# EXERCISE DESCRIPTION
Go through the listing below and gather every line with the word "telemetry".
•••••
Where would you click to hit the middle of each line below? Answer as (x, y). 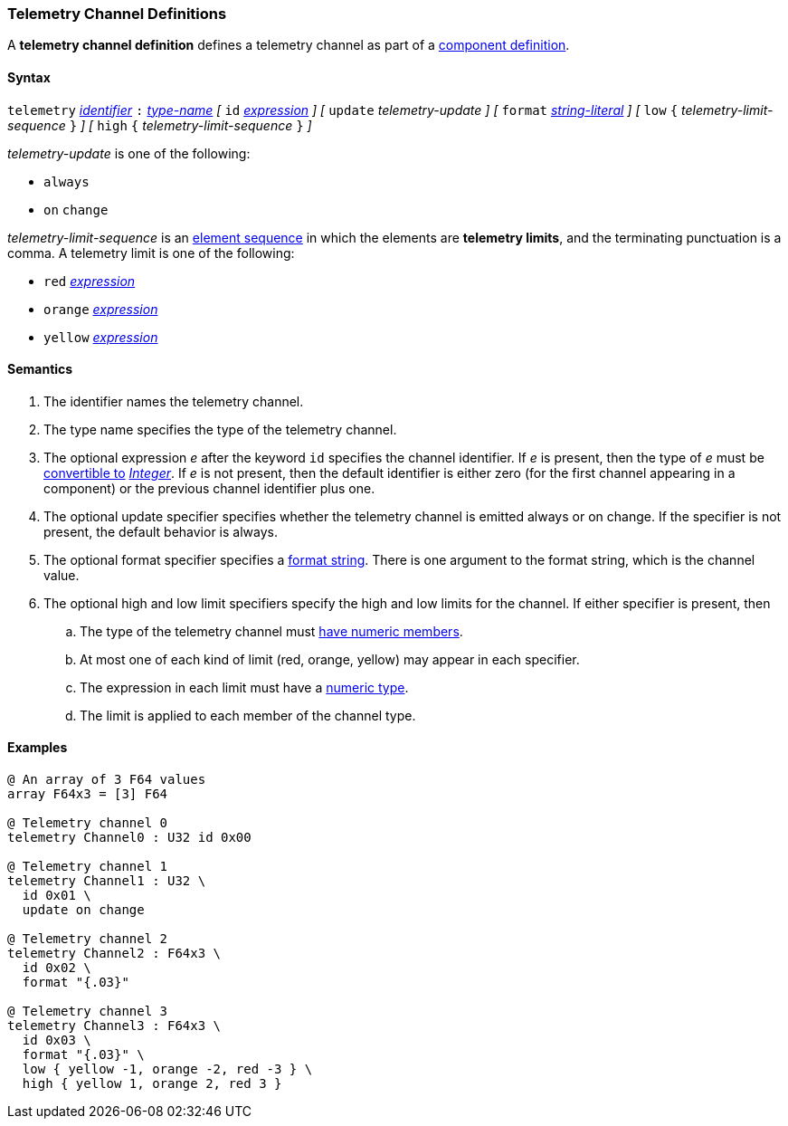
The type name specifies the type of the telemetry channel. (220, 429)
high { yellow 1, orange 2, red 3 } (152, 1084)
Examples (38, 748)
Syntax (29, 77)
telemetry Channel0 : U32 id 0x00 (129, 838)
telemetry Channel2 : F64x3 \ (114, 954)
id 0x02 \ (57, 968)
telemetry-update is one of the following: (129, 153)
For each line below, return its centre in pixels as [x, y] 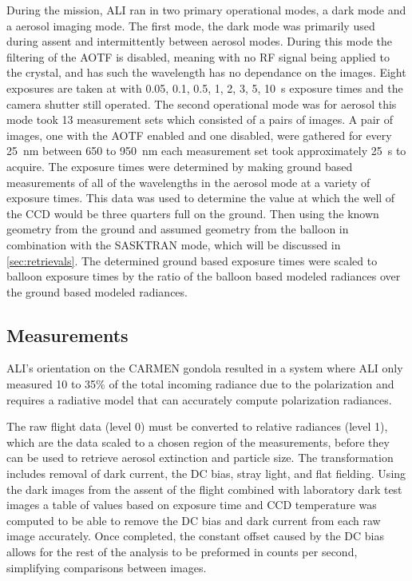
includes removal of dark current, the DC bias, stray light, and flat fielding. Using [206, 474]
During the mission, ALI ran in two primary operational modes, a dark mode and [206, 10]
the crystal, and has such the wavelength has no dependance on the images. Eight [206, 72]
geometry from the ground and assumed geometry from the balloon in [178, 229]
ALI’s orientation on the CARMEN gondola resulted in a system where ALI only [205, 368]
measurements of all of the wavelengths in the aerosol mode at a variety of [188, 182]
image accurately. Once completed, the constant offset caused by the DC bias [195, 536]
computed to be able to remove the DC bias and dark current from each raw [194, 520]
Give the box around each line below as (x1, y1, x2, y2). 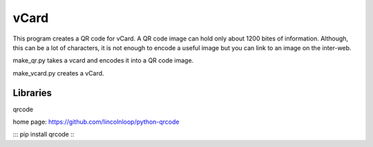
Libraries (12, 87, 52, 99)
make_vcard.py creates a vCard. (12, 69, 104, 77)
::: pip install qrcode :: (12, 131, 75, 139)
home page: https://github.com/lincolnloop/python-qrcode (12, 117, 180, 126)
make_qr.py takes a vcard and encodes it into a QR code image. (12, 56, 194, 65)
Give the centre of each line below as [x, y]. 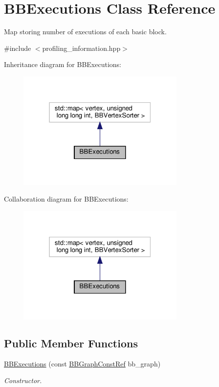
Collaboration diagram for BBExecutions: [66, 199]
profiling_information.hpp [81, 48]
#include [18, 48]
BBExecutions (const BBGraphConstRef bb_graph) [82, 363]
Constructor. [23, 380]
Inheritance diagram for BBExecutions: [63, 64]
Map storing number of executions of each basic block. [85, 32]
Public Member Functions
•••••
# REPLY
The type name specifies the type of the telemetry channel. (220, 429)
telemetry Channel0 : U32 id 0x00 (129, 838)
telemetry Channel2 : F64x3 \ (114, 954)
telemetry-update is one of the following: (129, 153)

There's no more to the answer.